I have seen various complaints online by collectors who are not fond of Franklin Library editions. One such complaint said, “Franklin Library abused ‘Limited Edition,’ a term liberally applied to a lot of its books, often with no specification of print size, and judging from their abundance on Abebooks and eBay, it is likely they are not that limited to start. Inflation leads invariably to devaluation. Notwithstanding these issues, there are collectible Franklins but their prices continue to be capped in the low hundreds at best.” This is a fair enough complaint from the perspective of someone looking to make money off the books. But if you are just interested in owning some of the best-made American books of the 20th century, then it doesn’t really matter how many copies of each book were printed. In fact, as far as I’m concerned, the more the merrier. If Franklin Library books are now extremely affordable because of the fact that the Library published so many copies, that strikes me as a good thing.
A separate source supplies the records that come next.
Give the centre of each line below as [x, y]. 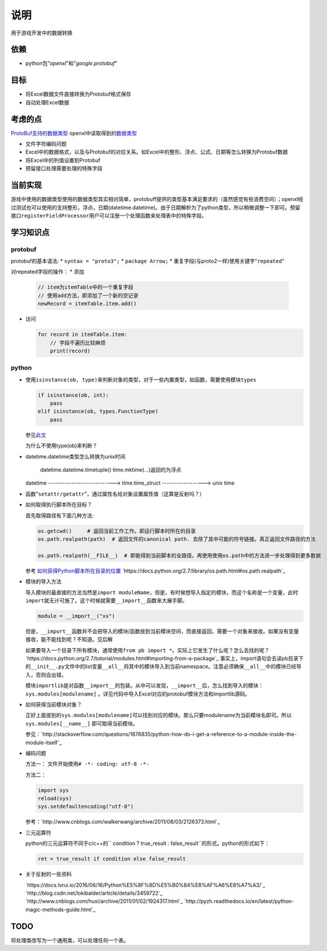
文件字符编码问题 [46, 144]
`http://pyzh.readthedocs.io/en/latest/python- [239, 901]
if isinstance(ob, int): [73, 395]
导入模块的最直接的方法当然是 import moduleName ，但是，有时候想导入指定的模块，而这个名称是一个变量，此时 [162, 592]
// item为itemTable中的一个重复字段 [86, 287]
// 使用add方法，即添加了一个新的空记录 [88, 295]
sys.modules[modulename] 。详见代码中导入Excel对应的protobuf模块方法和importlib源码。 [138, 694]
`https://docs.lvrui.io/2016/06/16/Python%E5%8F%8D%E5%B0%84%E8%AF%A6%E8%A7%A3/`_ [145, 885]

In a similar vein, I have seen serious collectors complain that Franklin Library books lack a so-called “limitation page.” Most high-quality, leather-bound editions are produced in a limited number, which can sometimes be as low as, say, a few dozen, and sometimes as high as several thousand. Mass-market books have no limitations. The first printing of a mass-market title, be it a hardback or a paperback, may comprise only five thousand copies, but if those copies sell out in a timely manner, the publisher will bring out more books, identical except for the printing number. My Bantam Books paperback copy of William Peter Blatty’s 1971 novel The Exorcist says that it is the 22nd printing. The book was hugely popular. The copyright page also notes that the Harper & Row hardback edition went through thirteen printings between May of 1971 and April of 1972. If, prior to the book’s hardback publication, Bantam Books had not secured the right to bring out a paperback edition in July of 1972, Harper & Row would probably have continued printing up additional hardbacks. At any rate, The Exorcist was an open-ended publication, meaning that the publishers brought out as many books as they could sell. Publishers of limited editions, usually bring out small editions that differ in some respects from the open-ended mass-market editions. As we’ve seen these differences include things such as leather bindings, sewn bindings, silk bookmarks, specially commissioned illustrations, gilded page edges, etc. Generally once these special limited editions sell out, they are never again reprinted. Their very scarcity is what makes these books valuable to collectors. And that is why collectors like to know if a limited edition book is one of only a hundred that were produced or one of 2,500. The fewer the better, as far as a collector is concerned. That’s why they prefer that limited edition books contain a limitation page that not only tells the buyer how many total books the edition comprises, but also what makes it special. The Easton Press’s limited edition of Paul Krugman’s book Arguing With Zombies contains a limitation page that looks like this:
This information lets the collector know that only one thousand copies of this particular limited edition were ever published. As someone who isn’t all that concerned about resale value, I don’t really care how many copies of a particular Franklin Library book were published. Is my autographed, leather-bound edition of Michael Crichton’s Travels part of an edition of one thousand or an edition of five thousand? Beats me. Franklin Library books don’t carry limitation pages. That doesn’t bother me, but most of the book snobs seem to see that as a strike against the books.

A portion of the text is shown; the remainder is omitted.